他說著又在她的臀上拍了一下,這一下比先前重多了,皮肉接觸之聲清脆,配合他冷淡的聲音,亂七八糟的話,她只覺得身下的水像是失控了一般又溢出一大股來。
她忍不住想要夾緊腿,卻發現根本稍一動作,腿間玉盞向后滑去,當即嚇得不敢亂動。
他冷笑一聲,不再碰她,只喚了個名字。接著,便有人朝她走來,腳步沉沉,顯是身量高大,體型粗壯。
你如何今日帶了個小娘子過來?來人笑聲隆隆,如同山間的悶雷,這般嬌嫩模樣居然舍得送到我面前來?
畢竟是受人之托,她師父管不住她,我總要好好做到。而且都是當師父的,你如何不知,再不成器的徒兒也總是徒兒,總要想辦法好好治治。
來人亦低聲笑了起來:好罷,你便說說該如何治她?
先前她與我說了好久,應當是口渴了,你便先予她些無根之水給她解渴吧。
何為無根之水?那人好奇。
他便將她先前那套說辭完完整整地給那人重復了一遍,一個字都沒有漏,直聽得那人哈哈大笑,道她當真是個小機靈鬼。洛水卻聽得恨不能當場埋到土里,或者把早前那個胡說八道的自己給掐死。
她在這邊渾身難受,旁邊的兩人卻還真認真探討起了她的情況來,話題很快便從她那套胡謅的說辭上轉到了她的體質與修煉上。
不管怎么說,借由口腹之欲入道一事,你最是清楚不過。正好可以教教她,到底該如何品嘗那無根之水身后人沉吟著,像是個真正關心師侄的師伯那樣,一邊思索,一邊用手指在她腿根軟肉有一下沒一下地劃弄打轉,不過兩下,便弄得她難受呻吟出聲。
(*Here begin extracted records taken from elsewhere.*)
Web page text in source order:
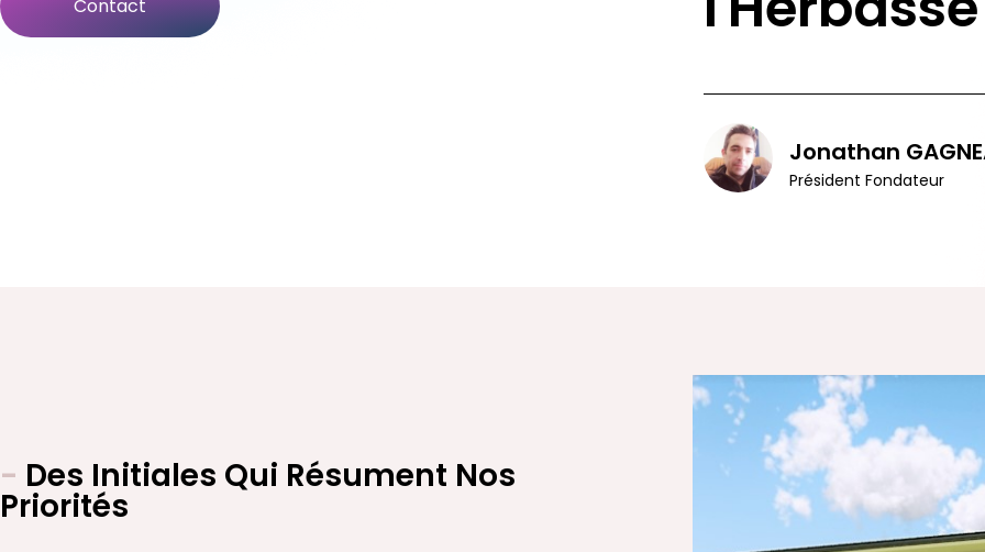
Contact
Jonathan
Président Fondateur
- Des Initiales Qui Résument Nos
Priorités
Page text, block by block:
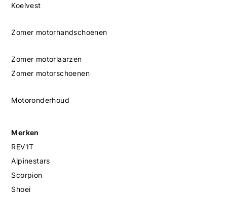
Koelvest
Zomer motorhandschoenen
Zomer motorlaarzen
Zomer motorschoenen
Motoronderhoud
Merken
REV'IT
Alpinestars
Scorpion
Shoei
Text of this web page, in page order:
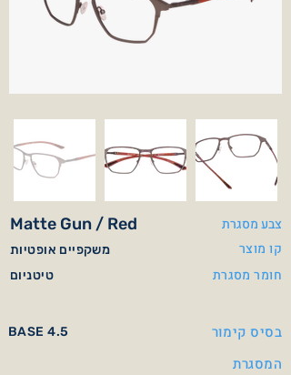
Matte Gun / Red צבע מסגרת
משקפיים אופטיות קו מוצר
טיטניום חומר מסגרת
בסיס קימור BASE 4.5
המסגרת
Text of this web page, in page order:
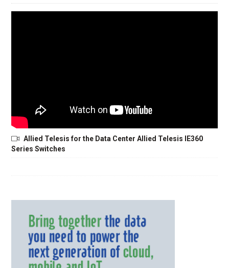
Allied Telesis for the Data Center Allied Telesis IE360
Series Switches
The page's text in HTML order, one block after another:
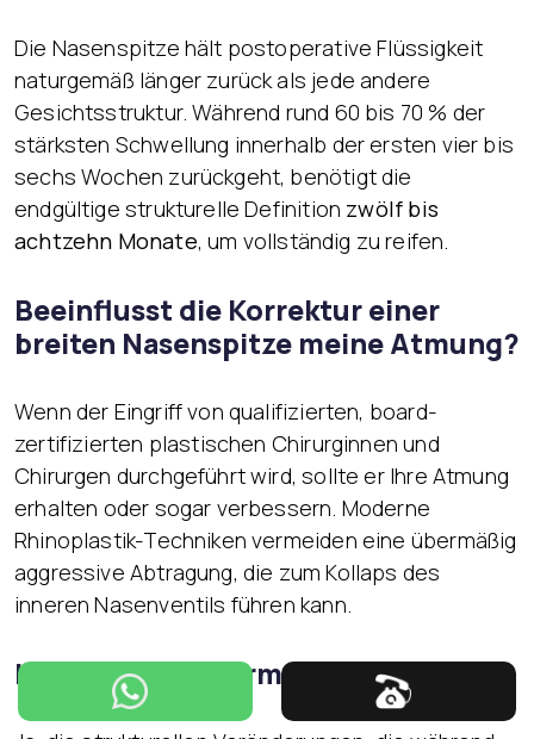
Die Nasenspitze hält postoperative Flüssigkeit
naturgemäß länger zurück als jede andere
Gesichtsstruktur. Während rund 60 bis 70 % der
stärksten Schwellung innerhalb der ersten vier bis
sechs Wochen zurückgeht, benötigt die
endgültige strukturelle Definition zwölf bis
achtzehn Monate, um vollständig zu reifen.
Beeinflusst die Korrektur einer
breiten Nasenspitze meine Atmung?
Wenn der Eingriff von qualifizierten, board-
zertifizierten plastischen Chirurginnen und
Chirurgen durchgeführt wird, sollte er Ihre Atmung
erhalten oder sogar verbessern. Moderne
Rhinoplastik-Techniken vermeiden eine übermäßig
aggressive Abtragung, die zum Kollaps des
inneren Nasenventils führen kann.
Ist die Knorpelformung dauerhaft?

然而還沒等她哼哼更多,她下巴便被一雙粗糲的手捏住托起對方的手燙極了,甫一碰觸,就燙得她不由向后瑟縮。
真是細皮嫩肉那我便小心點罷。
他這樣說著,手上動作卻半分小心的意思也沒有,直接一把抬高她的下巴,用力一捏,趁她張嘴呼痛,便直接將胯下陽物捅了進去。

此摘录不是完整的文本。